Architecture Overview

The integration architecture looks like this:

[Kafka/CDC/Streaming] → [Hudi Table] → [Hudi to ES Sync Job] → [Elasticsearch Index] → [Search/UI]

The core component is the Hudi to Elasticsearch sync job, which extracts updated records and pushes them into ES indices.


Sync Methods

There are several ways to sync data from Hudi to Elasticsearch:

  1. DeltaStreamer with Elasticsearch Sink
  2. Custom Spark job using Hudi Incremental Read + ES output
  3. Logstash or Fluentd pipeline for post-ingestion sync

Method 1: Using Hudi DeltaStreamer with Elasticsearch Sink

Hudi includes a built-in Elasticsearch sink for DeltaStreamer.

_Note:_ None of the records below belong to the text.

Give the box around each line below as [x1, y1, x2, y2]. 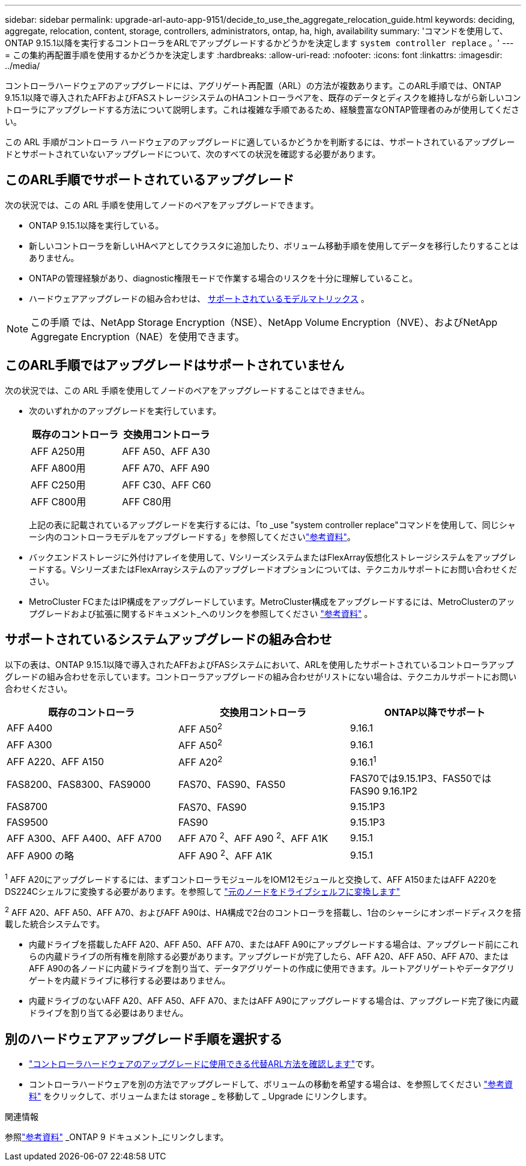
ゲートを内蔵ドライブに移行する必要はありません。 [29, 975, 231, 986]
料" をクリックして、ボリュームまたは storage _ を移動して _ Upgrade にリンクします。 [29, 1091, 372, 1101]
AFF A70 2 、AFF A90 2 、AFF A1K [178, 831, 328, 845]
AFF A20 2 [178, 754, 223, 768]
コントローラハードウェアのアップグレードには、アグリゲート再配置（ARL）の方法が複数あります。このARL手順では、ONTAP [5, 80, 501, 91]
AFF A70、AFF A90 [122, 461, 210, 474]
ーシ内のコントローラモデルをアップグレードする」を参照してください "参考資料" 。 [29, 531, 355, 542]
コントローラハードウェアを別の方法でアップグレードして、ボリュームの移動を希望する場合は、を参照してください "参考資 [29, 1079, 513, 1089]
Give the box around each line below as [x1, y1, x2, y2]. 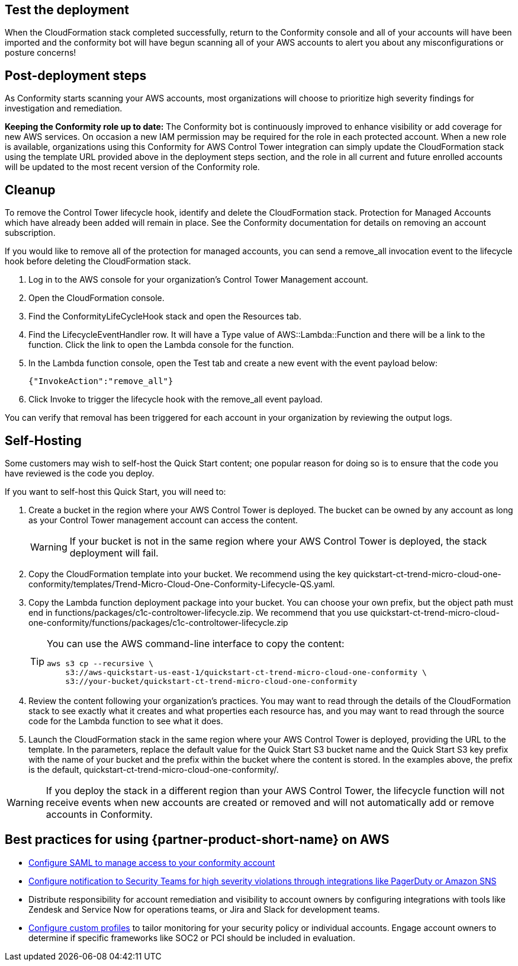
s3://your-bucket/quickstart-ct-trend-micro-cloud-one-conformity [65, 676, 358, 686]
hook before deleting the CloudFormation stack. [5, 256, 191, 267]
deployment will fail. [69, 546, 159, 559]
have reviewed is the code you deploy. [5, 468, 155, 478]
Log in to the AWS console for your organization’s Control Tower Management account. [28, 274, 368, 285]
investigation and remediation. [5, 103, 123, 114]
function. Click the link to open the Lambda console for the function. [28, 340, 294, 350]
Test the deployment [5, 2, 129, 17]
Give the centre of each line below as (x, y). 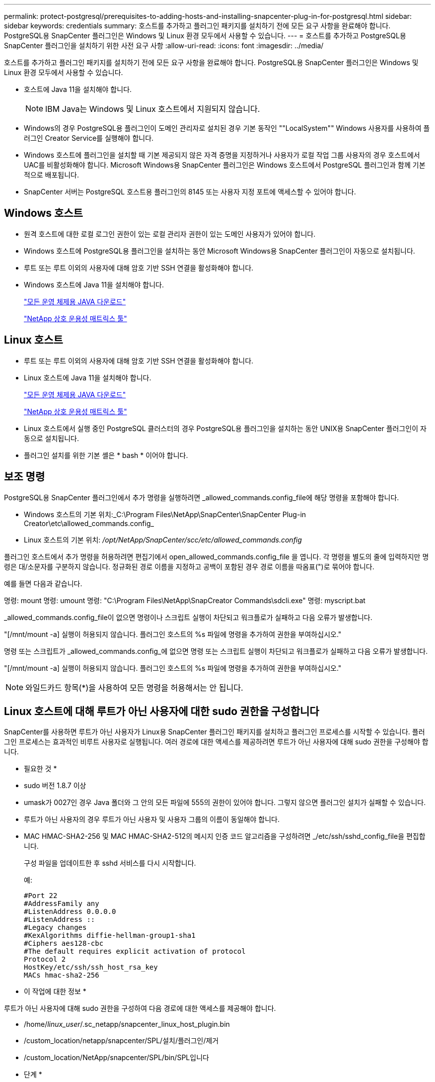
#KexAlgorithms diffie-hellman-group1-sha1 (110, 936)
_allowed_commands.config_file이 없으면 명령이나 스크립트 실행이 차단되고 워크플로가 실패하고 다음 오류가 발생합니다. (188, 617)
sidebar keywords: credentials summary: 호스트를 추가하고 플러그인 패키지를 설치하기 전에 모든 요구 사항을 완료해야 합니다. (197, 26)
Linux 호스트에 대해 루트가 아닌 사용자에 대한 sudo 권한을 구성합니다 (162, 711)
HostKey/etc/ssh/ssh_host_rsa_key (91, 967)
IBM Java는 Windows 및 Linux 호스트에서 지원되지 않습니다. (153, 109)
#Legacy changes (55, 928)
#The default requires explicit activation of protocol (135, 951)
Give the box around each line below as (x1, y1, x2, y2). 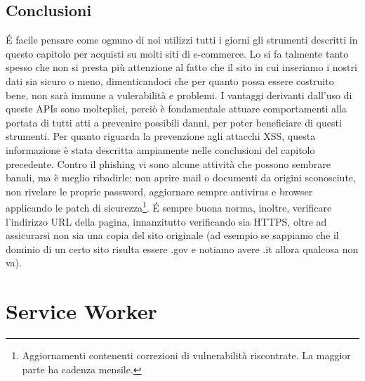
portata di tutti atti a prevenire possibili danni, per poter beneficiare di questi (6, 115, 342, 129)
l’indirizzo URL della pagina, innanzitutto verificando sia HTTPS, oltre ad (6, 214, 327, 228)
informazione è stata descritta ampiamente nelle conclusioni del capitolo (6, 142, 315, 157)
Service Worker (6, 297, 157, 325)
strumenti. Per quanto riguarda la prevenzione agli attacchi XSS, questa (6, 129, 316, 143)
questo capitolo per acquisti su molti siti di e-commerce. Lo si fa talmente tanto (6, 46, 349, 60)
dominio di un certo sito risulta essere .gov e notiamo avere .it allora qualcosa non (6, 241, 359, 256)
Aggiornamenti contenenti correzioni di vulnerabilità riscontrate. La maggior (22, 348, 351, 363)
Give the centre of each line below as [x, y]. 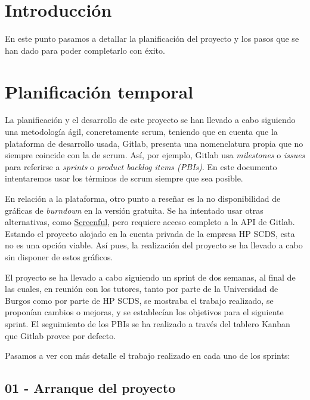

Step 1: Set up Hudi DeltaStreamer

hudi-utilities-bundle.jar \
--target-base-path s3://my-lake/hudi-logs \
--target-table hudi_log_data \
--table-type COPY_ON_WRITE \
--source-class org.apache.hudi.utilities.sources.JsonDFSSource \
--source-ordering-field log_ts \
--hoodie-conf hoodie.datasource.write.recordkey.field=log_id \
--hoodie-conf hoodie.deltastreamer.sink.class=org.apache.hudi.elasticsearch.ElasticsearchSink \
--hoodie-conf hoodie.embed.timeline.server=true \
--hoodie-conf hoodie.elasticsearch.url=http://localhost:9200 \
--hoodie-conf hoodie.elasticsearch.index=hudi_logs

Step 2: Verify in Elasticsearch

Use Kibana or:

curl http://localhost:9200/hudi_logs/_search?q=level:ERROR

Method 2: Custom Spark Job for Incremental Sync

Use Spark to read only the new Hudi records and push to Elasticsearch.

from pyspark.sql import SparkSession

spark = SparkSession.builder \
.appName("hudi-es-sync") \
.config("spark.serializer", "org.apache.spark.serializer.KryoSerializer") \
.getOrCreate()

# Define Hudi read options
hudi_options = {
'hoodie.datasource.query.type': 'incremental',
'hoodie.datasource.read.begin.instanttime': '20240415010101',
'hoodie.datasource.read.end.instanttime': '20240416010101'
}

df = spark.read.format("hudi") \
.options(**hudi_options) \
.load("s3://my-lake/hudi/logs")

# Write to Elasticsearch
df.write \
.format("org.elasticsearch.spark.sql") \
.option("es.nodes", "localhost") \
.option("es.port", "9200") \
.option("es.resource", "hudi_logs/_doc") \
.mode("append") \
.save()

Make sure to update begin.instanttime from Hudi commit timeline regularly.


Schema Mapping Tips

  • Flatten nested JSON in Spark before writing to ES
  • Ensure recordkey is mapped to Elasticsearch _id for upserts
  • Avoid highly dynamic fields — define an index template for structure

Indexing Strategy

  • Use date-based indices for time-series logs (e.g., hudi_logs_2024_04_16)
  • Apply retention policies in Elasticsearch to delete old data
  • Enable refresh_interval=30s to balance index freshness vs performance
  • Set number_of_shards based on query volume and index size

Monitoring and Troubleshooting

Monitor:

  • Hudi write and commit timelines
  • Elasticsearch index growth and health (_cat/indices)
  • Sync job latency and failures

Tools:

  • Kibana dashboards
  • Elastic Stack alerting
  • Spark logs + audit

Best Practices

  • Use Incremental Queries from Hudi for efficiency
  • Enable async compaction in Hudi to avoid delays in data availability
  • Compress data using Snappy + Parquet in Hudi
  • Batch writes to Elasticsearch for performance (bulk.enabled=true)
  • Monitor _id collisions in Elasticsearch due to poor record key choice

Conclusion

Integrating Hudi with Elasticsearch bridges the gap between transactional lakehouse storage and search-optimized indexing. Whether you’re building a searchable log store, real-time dashboard backend, or metadata discovery platform, this architecture brings high-performance and flexibility to your data lake ecosystem.

By choosing the right sync strategy and following best practices, you can deliver scalable, queryable, and near-real-time access to Hudi-managed data through Elasticsearch.